→ WHAT IS NEEDED:
Beneath this instruction is a block of data; output from it exactly the lines that run from the one containing "For each line below, return its centre" through the one containing "[ ] Fuller, R.", inclusive.

[[ RECORDS SHOWN, beginning ]]

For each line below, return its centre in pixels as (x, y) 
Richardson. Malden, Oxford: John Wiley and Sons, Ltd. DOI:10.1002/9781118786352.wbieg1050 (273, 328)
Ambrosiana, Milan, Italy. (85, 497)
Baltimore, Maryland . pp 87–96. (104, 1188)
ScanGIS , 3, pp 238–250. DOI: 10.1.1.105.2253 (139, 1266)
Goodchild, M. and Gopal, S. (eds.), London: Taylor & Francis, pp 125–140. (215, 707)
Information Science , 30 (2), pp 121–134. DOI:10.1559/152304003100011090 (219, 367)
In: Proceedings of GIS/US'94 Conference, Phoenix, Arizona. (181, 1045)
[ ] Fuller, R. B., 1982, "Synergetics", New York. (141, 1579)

[[ RECORDS SHOWN, end ]]
[[ RECORDS SHOWN, beginning ]]

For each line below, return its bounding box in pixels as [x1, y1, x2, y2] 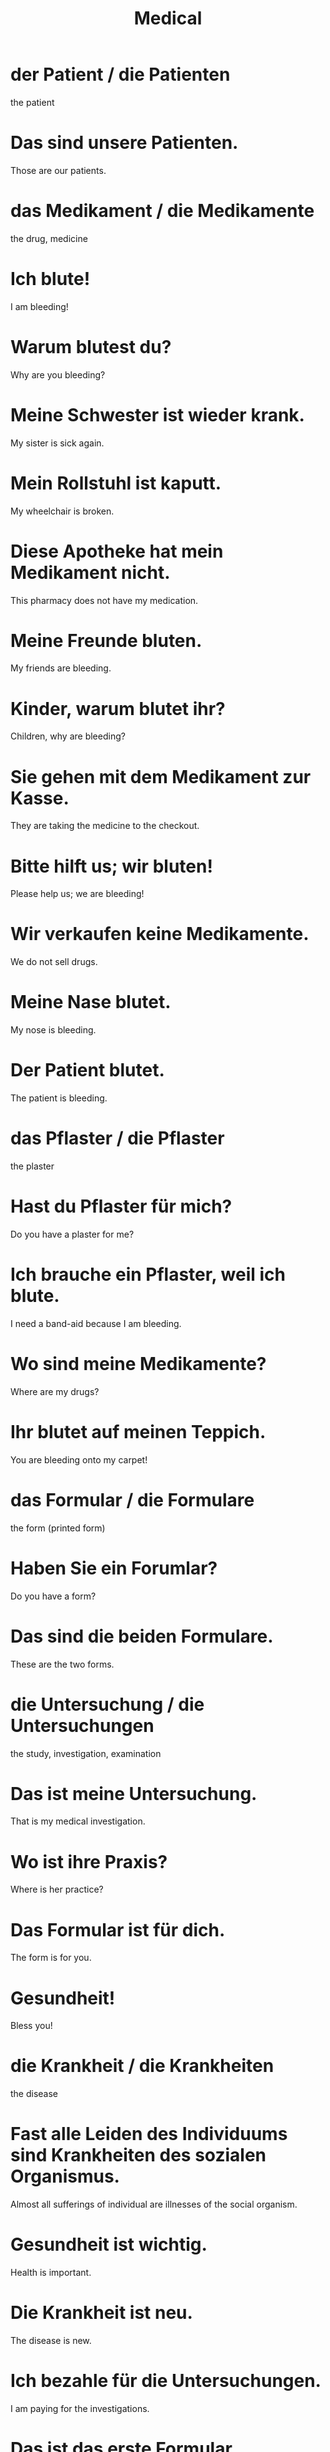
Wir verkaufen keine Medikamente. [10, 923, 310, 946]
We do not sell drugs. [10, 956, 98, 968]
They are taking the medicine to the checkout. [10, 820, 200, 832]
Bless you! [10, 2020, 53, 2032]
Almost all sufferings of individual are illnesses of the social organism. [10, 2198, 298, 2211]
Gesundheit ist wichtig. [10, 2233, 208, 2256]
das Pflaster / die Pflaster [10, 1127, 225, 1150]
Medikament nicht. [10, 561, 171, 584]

[[ RECORDS SHOWN, end ]]

→ OUTPUT FOR THIS TASK:
For each line below, return its centre in pixels as (x, y) 
Richardson. Malden, Oxford: John Wiley and Sons, Ltd. DOI:10.1002/9781118786352.wbieg1050 (273, 328)
Ambrosiana, Milan, Italy. (85, 497)
Baltimore, Maryland . pp 87–96. (104, 1188)
ScanGIS , 3, pp 238–250. DOI: 10.1.1.105.2253 (139, 1266)
Goodchild, M. and Gopal, S. (eds.), London: Taylor & Francis, pp 125–140. (215, 707)
Information Science , 30 (2), pp 121–134. DOI:10.1559/152304003100011090 (219, 367)
In: Proceedings of GIS/US'94 Conference, Phoenix, Arizona. (181, 1045)
[ ] Fuller, R. B., 1982, "Synergetics", New York. (141, 1579)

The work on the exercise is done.